Lenda do atletismo diz por que Brasil não tem campeões: só pensa em futebol
Haile Gebrselassie diz que já virou fã do Brasil. A lenda do atletismo mundial já provou (e aprovou) água de coco, tomou açaí e até ensaia algumas palavras em português. Ele afirma também acompanhar o atletismo destas bandas. Ressalta que vê um grande potencial de desenvolvimento. Mas tem na ponta da língua a explicação para o Brasil não produzir campeões nas pistas de corrida: só quer saber de futebol.

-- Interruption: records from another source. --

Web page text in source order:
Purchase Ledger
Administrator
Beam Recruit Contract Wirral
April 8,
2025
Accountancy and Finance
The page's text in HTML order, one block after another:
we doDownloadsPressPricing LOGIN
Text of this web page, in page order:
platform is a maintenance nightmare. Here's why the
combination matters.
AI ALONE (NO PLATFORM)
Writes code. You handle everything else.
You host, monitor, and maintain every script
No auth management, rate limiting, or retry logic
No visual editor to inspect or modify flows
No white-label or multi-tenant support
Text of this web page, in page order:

“Todo mundo no Brasil quer ser jogador de futebol por causa dos grandes nomes desde Pelé, como Neymar, Ronaldo e Zico. Os meninos jovens na rua, se você pergunta ‘o que você quer ser?’, eles dizem ‘eu quero ser como Ronaldo, Pelé’ ou outros grandes nomes”, afirma. “Eu acredito que jovens que vivem em torno dessas áreas talvez digam... 'ah, corrida'... No esporte, você não pode pressionar outra pessoa a fazer. Tem que vir de dentro. Se não vier de dentro, você não pode ter sucesso”, completa o etíope.

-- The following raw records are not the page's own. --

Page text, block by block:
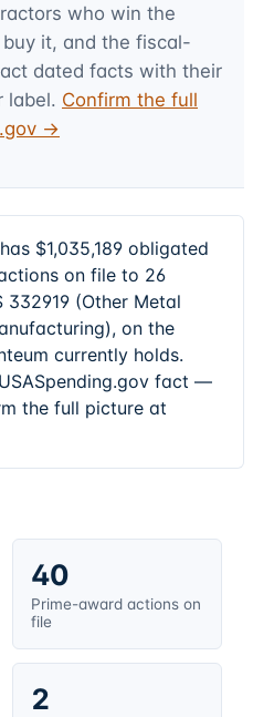
who win the
it, and the fiscal-
dated facts with their
label. Confirm the full
→
$1,035,189 obligated
on file to 26
(Other Metal
on the
currently holds.
fact —
the full picture at
40
Prime-award actions on
file
2
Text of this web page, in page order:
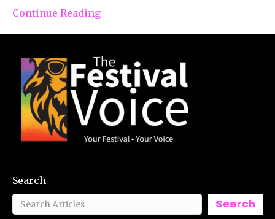
Continue Reading
Search
Search
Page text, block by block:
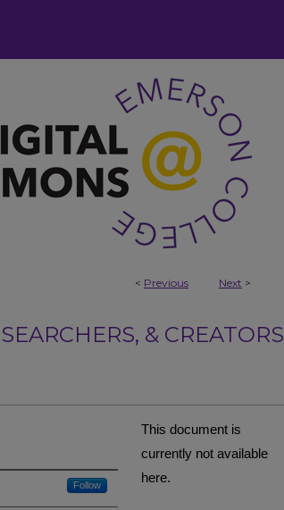
< Previous Next >
& CREATORS
Follow
This document is
currently not available
here.
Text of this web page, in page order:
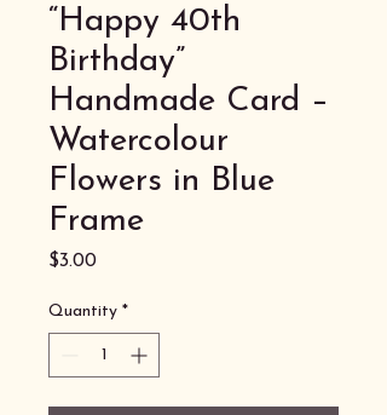
“Happy 40th
Birthday”
Handmade Card –
Watercolour
Flowers in Blue
Frame
$3.00Price
Quantity *
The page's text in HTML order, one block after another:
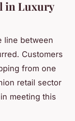
in Luxury
line between
Customers
from one
retail sector
meeting this

Gebrselassie usa alguns resultados de Ronaldo da Costa como prova que o atletismo nacional pode ser bem sucedido em provas de fundo e maratonas. “O Brasil tem potencial, mas os brasileiros não fizeram o suficiente para serem corredores de longa distância. Me lembro de 1998, quando Ronaldo da Costa quebrou o recorde da Maratona de Berlim. É possível fazer isso, os brasileiros são bons para corridas de longa distância, mas eles não fazem nada”, analisa.

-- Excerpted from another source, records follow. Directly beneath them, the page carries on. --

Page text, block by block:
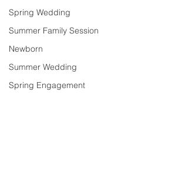
Spring Wedding
Summer Family Session
Newborn
Summer Wedding
Spring Engagement
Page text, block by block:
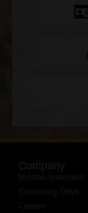
Company

O etíope sabe bem o que precisa ser feito para ter sucesso. Seu currículo é irrepreensível. Bicampeão olímpico dos 10.000 m (Atlanta 1996 e Sydney 2000), Gebrselassie foi simplesmente nove vezes campeão mundial em sua carreira. Quebrou nada menos que 27 recordes mundiais. Além de todo o foco e treino, ele aponta uma questão cultural do seu país e de outras potências africanas na longa distância como vantagem quase biológica.
“Na Etiópia e no Quênia há muitas razões para o sucesso. Primeiramente, o lugar onde vivemos, a comida que comemos, o ato de treinar, o estilo de vida. Se você observar, um menino jovem no interior do Quênia e da Etiópia, com um par de sapatos, corre para todo lugar. Para nós, correr não começa aos 16, 17 anos. Começa aos 2, 3 anos. Correr faz parte da vida diária, ir para a escola, ajudar sua família. Por isso atletas da Etiópia e do Quênia são naturalmente privilegiados”, explica a lenda. Algo parecido com o "jogar bola" na rua para as crianças brasileiras.